赵迁转头看向袁夺,一双如女人一般好看的眼中满是狐疑。
“大王,太医到了。”
内侍通报的话音还未落,一个年过花甲,蓄着四方胡的老太医就拎着药箱快步走了进来。
“快来看看她!”
赵迁满面焦急,将太医叫了过来。
太医一番诊治之后,退至三步之外,跪地回道:
“大王宽心,这位姑娘并无大碍,只是短日来进食不足、体力不支罢了,只需稍事休息,吃些东西,很快就会恢复了。”
闻言,赵迁与燕丹齐齐舒了一口气。
还好,梁儿无事。
赵迁挥袖,示意太医可以退下。
又叫了宫人将梁儿送回去休息,好生照料,一旦醒转,立即通报。
不多时,殿内已然风平浪静。
赵迁回到王位坐下,梁儿这一晕,倒是让他找到了推脱的借口。
他对着燕丹歉意一笑,美眸之中隐隐透着狡黠,就连那眉间朱砂也变得愈发刺眼。
“此番真是让燕太子看了笑话。

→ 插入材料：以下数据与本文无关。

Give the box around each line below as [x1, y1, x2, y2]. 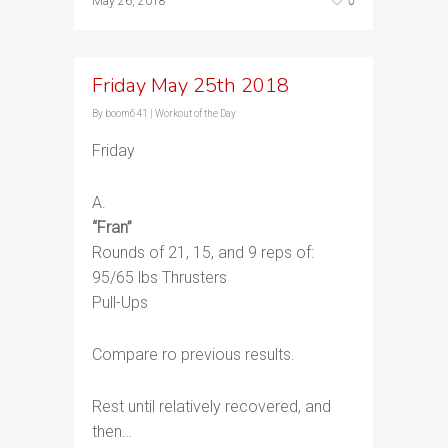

燕太子之前说想收得此女,可方才你也见到了,此女如此体弱,寡人自觉实在不堪将其赠与燕太子,不如燕太子再重新在我赵国挑选几个美人可好?”
赵迁如此说,堵了燕丹一个严严实实,大庭广众之下,他一时无法再提要人,便也只得作罢。
只是如若错过今晚,那赵王迁得了梁儿的身子,恐怕就更不会放手了。
梁儿……你究竟是如何想的?……
房中,菜香四溢,烛火飘摇。
按照赵迁的吩咐,宫人们备了上好的膳食摆在了桌案之上。
梁儿刚刚恢复了意识,浑身无力的躺于榻上,双眸无焦看向房梁的方向。
她虽是按照尉缭的安排,从平凡无奇的宫女做起,欲扬先抑,厚积薄发,但总觉得以自己的长相,再怎么包装也还是没有把握能在天下美人质量最高的赵国后宫拔得头筹。
而此事若是无法一击即中,则几乎再无成功的可能。
并且以赵迁喜新厌旧的性子,就算她投机取巧,换得一招得宠,也很难稳固,更别提抢夺李秋的地位。
可当她听说燕丹要出使赵国,便就有了必胜的把握。
男人本性好胜,尤其一国之王更甚。
一个他十拿九稳的女子,纵是再招他喜欢,于他而言也是可有可无;
可若是有另一个极优秀的男人与他相争,那这个女子便会瞬间价值连城。
因此她故意饿了自己整整三天,在宴席前不施粉黛让燕丹看到自己脸色苍白,心生怜爱,下定决心要将她带走。
她三天未曾进食,又跳了一支这么耗费体力的舞,会晕倒是意料之中的事。
重要的,是选在何时晕倒。
燕丹跟赵迁要人,这便是她等的那句话。
赵迁本就已经为她所迷,又见燕丹也想要她,更是不想将她交出,但又苦于燕赵关系,难以拒绝燕丹。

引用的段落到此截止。